** Records supplied follows **
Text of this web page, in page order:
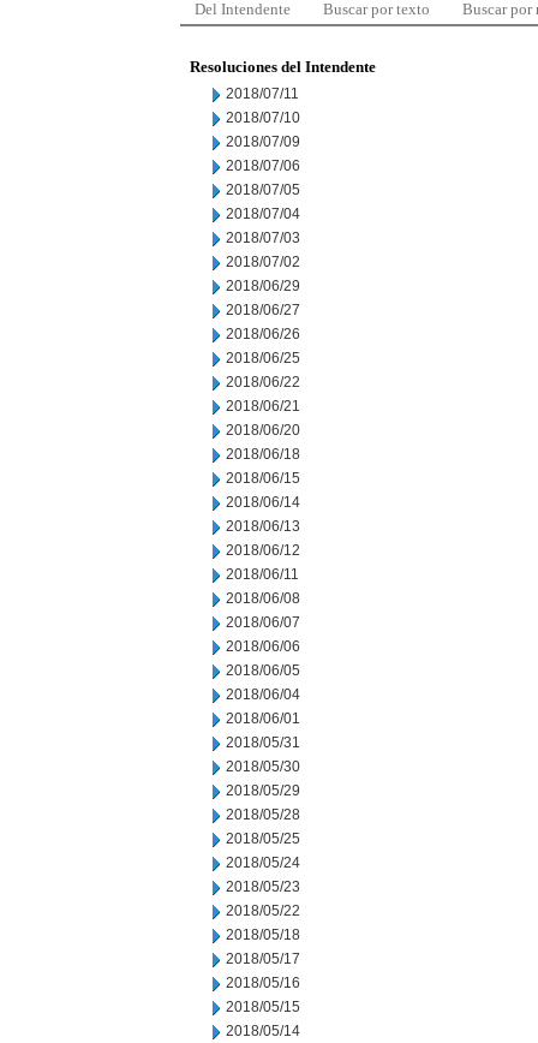
Del Intendente Buscar por texto Buscar por
Resoluciones del Intendente
2018/07/11
2018/07/10
2018/07/09
2018/07/06
2018/07/05
2018/07/04
2018/07/03
2018/07/02
2018/06/29
2018/06/27
2018/06/26
2018/06/25
2018/06/22
2018/06/21
2018/06/20
2018/06/18
2018/06/15
2018/06/14
2018/06/13
2018/06/12
2018/06/11
2018/06/08
2018/06/07
2018/06/06
2018/06/05
2018/06/04
2018/06/01
2018/05/31
2018/05/30
2018/05/29
2018/05/28
2018/05/25
2018/05/24
2018/05/23
2018/05/22
2018/05/18
2018/05/17
2018/05/16
2018/05/15
2018/05/14
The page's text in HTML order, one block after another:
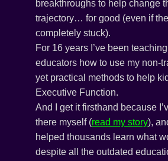
breakthroughs to help change
trajectory… for good (even if
completely stuck).
For 16 years I’ve been
educators how to use my non-
yet practical methods to help
Executive Function.
And I get it firsthand because
there myself (read my story),
helped thousands learn what
despite all the outdated
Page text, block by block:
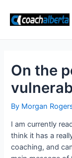
content
On the
By Morgan
I am currently
think it has a
coaching, and
navigation
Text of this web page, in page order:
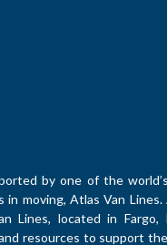
by one of the
moving, Atlas Van Lines.
Lines, located in Fargo,
resources to support
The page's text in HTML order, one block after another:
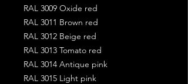
RAL 3009 Oxide red
RAL 3011 Brown red
RAL 3012 Beige red
RAL 3013 Tomato red
RAL 3014 Antique pink
RAL 3015 Light pink
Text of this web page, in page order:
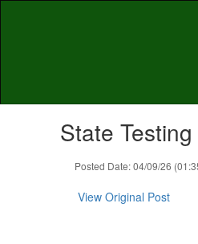
slides.State Testing
Posted Date: 04/09/26
View Original Post
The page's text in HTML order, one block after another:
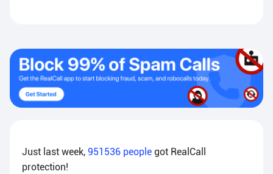
Just last week, 951536 people got RealCall
protection!
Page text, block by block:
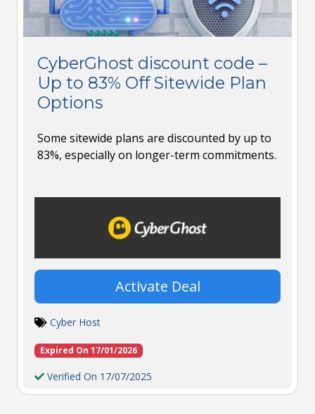
CyberGhost discount code –
Up to 83% Off Sitewide Plan
Options
Some sitewide plans are discounted by up to
83%, especially on longer-term commitments.
Activate Deal
Cyber Host
Expired On 17/01/2026
Verified On 17/07/2025
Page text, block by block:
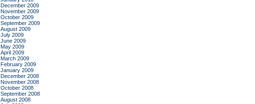
December 2009
November 2009
October 2009
September 2009
August 2009
July 2009
June 2009
May 2009
April 2009
March 2009
February 2009
January 2009
December 2008
November 2008
October 2008
September 2008
August 2008
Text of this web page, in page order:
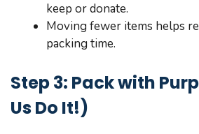
keep or donate.
Moving fewer items helps
packing time.
Step 3: Pack with
Us Do It!)
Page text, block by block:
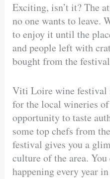
Exciting, isn’t it? The
no one wants to leave.
to enjoy it until the
and people left with
bought from the
Viti Loire wine festival
for the local wineries
opportunity to taste
some top chefs from
festival gives you a
culture of the area.
happening every year
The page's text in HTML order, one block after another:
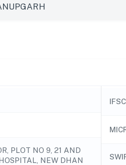
PLOT NO 9, 21 AND
NEW DHAN
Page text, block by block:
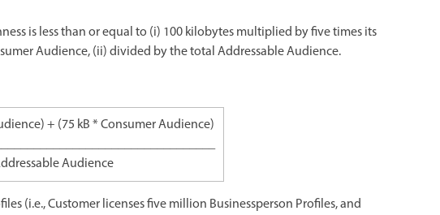
is less than or equal to (i) 100 kilobytes multiplied by five times its
Audience, (ii) divided by the total Addressable Audience.
+ (75 kB * Consumer Audience)
Audience
(i.e., Customer licenses five million Businessperson Profiles, and
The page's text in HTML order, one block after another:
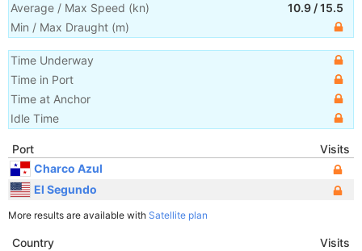
Average / Max Speed (kn) 10.9 /15.5
Min / Max Draught (m)
Time Underway
Time in Port
Time at Anchor
Idle Time
Port
Visits
Charco Azul
El Segundo
More results are available with Satellite plan
Country
Visits
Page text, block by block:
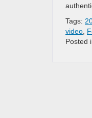
Tags:
video
Posted
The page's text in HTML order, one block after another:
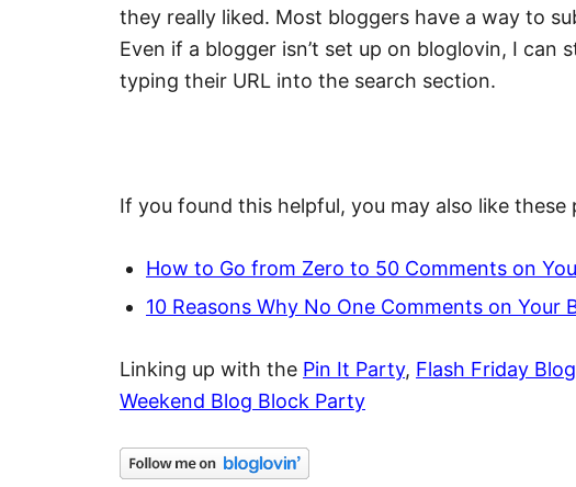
** End of Records supplied **
** Exercise requirements **
Wherever a picture appears in the data, please drop it and retype the rest exactly.

** Exercise output **
Text of this web page, in page order:
Del Intendente Buscar por texto Buscar por
Resoluciones del Intendente
2018/07/11
2018/07/10
2018/07/09
2018/07/06
2018/07/05
2018/07/04
2018/07/03
2018/07/02
2018/06/29
2018/06/27
2018/06/26
2018/06/25
2018/06/22
2018/06/21
2018/06/20
2018/06/18
2018/06/15
2018/06/14
2018/06/13
2018/06/12
2018/06/11
2018/06/08
2018/06/07
2018/06/06
2018/06/05
2018/06/04
2018/06/01
2018/05/31
2018/05/30
2018/05/29
2018/05/28
2018/05/25
2018/05/24
2018/05/23
2018/05/22
2018/05/18
2018/05/17
2018/05/16
2018/05/15
2018/05/14
The page's text in HTML order, one block after another:
breakthroughs to help change
trajectory… for good (even if
completely stuck).
For 16 years I’ve been
educators how to use my non-
yet practical methods to help
Executive Function.
And I get it firsthand because
there myself (read my story),
helped thousands learn what
despite all the outdated
Page text, block by block:
content
On the
By Morgan
I am currently
think it has a
coaching, and
navigation
Text of this web page, in page order:
by one of the
moving, Atlas Van Lines.
Lines, located in Fargo,
resources to support
The page's text in HTML order, one block after another:
RAL 3009 Oxide red
RAL 3011 Brown red
RAL 3012 Beige red
RAL 3013 Tomato red
RAL 3014 Antique pink
RAL 3015 Light pink
Text of this web page, in page order:
slides.State Testing
Posted Date: 04/09/26
View Original Post
The page's text in HTML order, one block after another:
Just last week, 951536 people got RealCall
protection!
Page text, block by block:
CyberGhost discount code –
Up to 83% Off Sitewide Plan
Options
Some sitewide plans are discounted by up to
83%, especially on longer-term commitments.
Activate Deal
Cyber Host
Expired On 17/01/2026
Verified On 17/07/2025
Page text, block by block:
December 2009
November 2009
October 2009
September 2009
August 2009
July 2009
June 2009
May 2009
April 2009
March 2009
February 2009
January 2009
December 2008
November 2008
October 2008
September 2008
August 2008
Text of this web page, in page order:
keep or donate.
Moving fewer items helps
packing time.
Step 3: Pack with
Us Do It!)
Page text, block by block:
Exciting, isn’t it? The
no one wants to leave.
to enjoy it until the
and people left with
bought from the
Viti Loire wine festival
for the local wineries
opportunity to taste
some top chefs from
festival gives you a
culture of the area.
happening every year
The page's text in HTML order, one block after another:
PLOT NO 9, 21 AND
NEW DHAN
Page text, block by block:
is less than or equal to (i) 100 kilobytes multiplied by five times its
Audience, (ii) divided by the total Addressable Audience.
+ (75 kB * Consumer Audience)
Audience
(i.e., Customer licenses five million Businessperson Profiles, and
The page's text in HTML order, one block after another:
Average / Max Speed (kn) 10.9 /15.5
Min / Max Draught (m)
Time Underway
Time in Port
Time at Anchor
Idle Time
Port
Visits
Charco Azul
El Segundo
More results are available with Satellite plan
Country
Visits
Page text, block by block:
Tags:
video
Posted
The page's text in HTML order, one block after another:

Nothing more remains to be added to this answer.